Goal of the exercise: In the records, each line holding "omnibus" must be reported.

[Items listed in a dataset]
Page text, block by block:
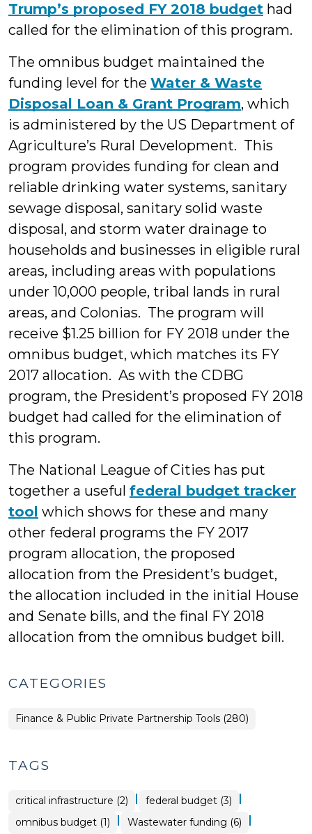
Trump’s proposed FY 2018 budget had
called for the elimination of this program.
The omnibus budget maintained the
funding level for the Water & Waste
Disposal Loan & Grant Program, which
is administered by the US Department of
Agriculture’s Rural Development. This
program provides funding for clean and
reliable drinking water systems, sanitary
sewage disposal, sanitary solid waste
disposal, and storm water drainage to
households and businesses in eligible rural
areas, including areas with populations
under 10,000 people, tribal lands in rural
areas, and Colonias. The program will
receive $1.25 billion for FY 2018 under the
omnibus budget, which matches its FY
2017 allocation. As with the CDBG
program, the President’s proposed FY 2018
budget had called for the elimination of
this program.
The National League of Cities has put
together a useful federal budget tracker
tool which shows for these and many
other federal programs the FY 2017
program allocation, the proposed
allocation from the President’s budget,
the allocation included in the initial House
and Senate bills, and the final FY 2018
allocation from the omnibus budget bill.
CATEGORIES
Finance & Public Private Partnership Tools (280)
TAGS
critical infrastructure (2) | federal budget (3) |
omnibus budget (1) | Wastewater funding (6) |
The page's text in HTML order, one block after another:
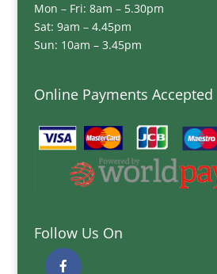
Mon – Fri: 8am – 5.30pm
Sat: 9am – 4.45pm
Sun: 10am – 3.45pm
Online Payments Accepted
Follow Us On
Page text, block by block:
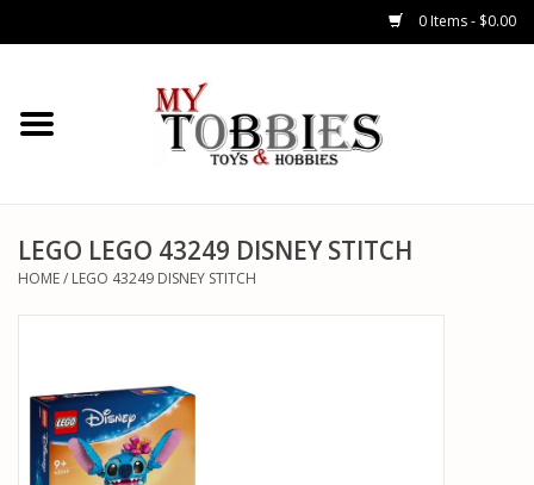
0 Items - $0.00
CARS & TRUCKS
HELICOPTERS
TANKS
LEGO LEGO 43249 DISNEY STITCH
HOME/ LEGO 43249 DISNEY STITCH
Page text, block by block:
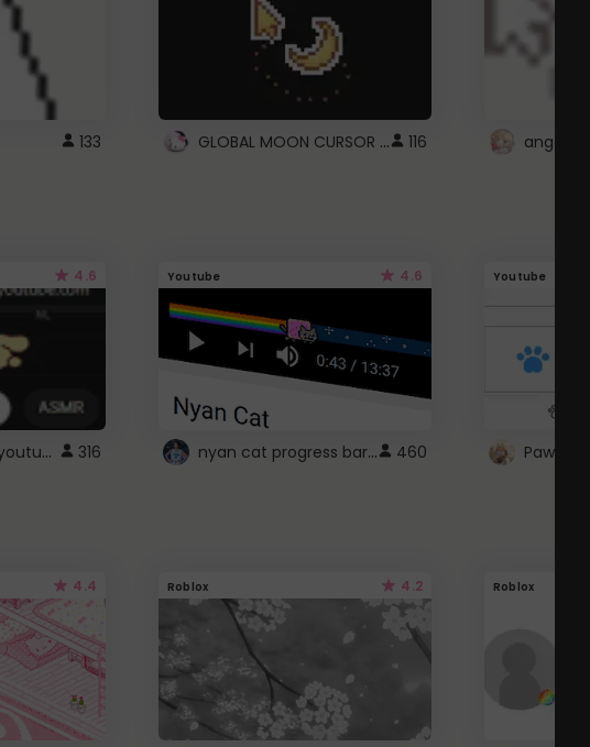
133 GLOBAL MOON CURSOR ☽ 116 angel
4.6
pom pom purin youtube logo 316
Youtube 4.6
nyan cat progress bar :D 460
Youtube
Paw
4.4 Roblox 4.2 Roblox
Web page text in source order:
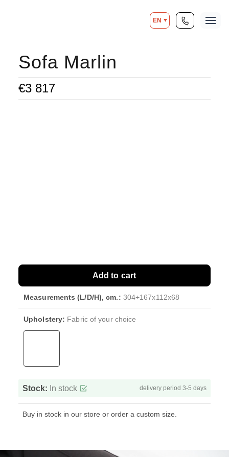
EN
Sofa Marlin
€3 817
Measurements (L/D/H), cm.: 304+167x112x68
Upholstery: Fabric of your choice
Stock: In stock delivery period 3-5 days
Buy in stock in our store or order a custom size.
Add to cart

Expected answer:
The omnibus budget maintained the
omnibus budget, which matches its FY
allocation from the omnibus budget bill.
omnibus budget (1) | Wastewater funding (6) |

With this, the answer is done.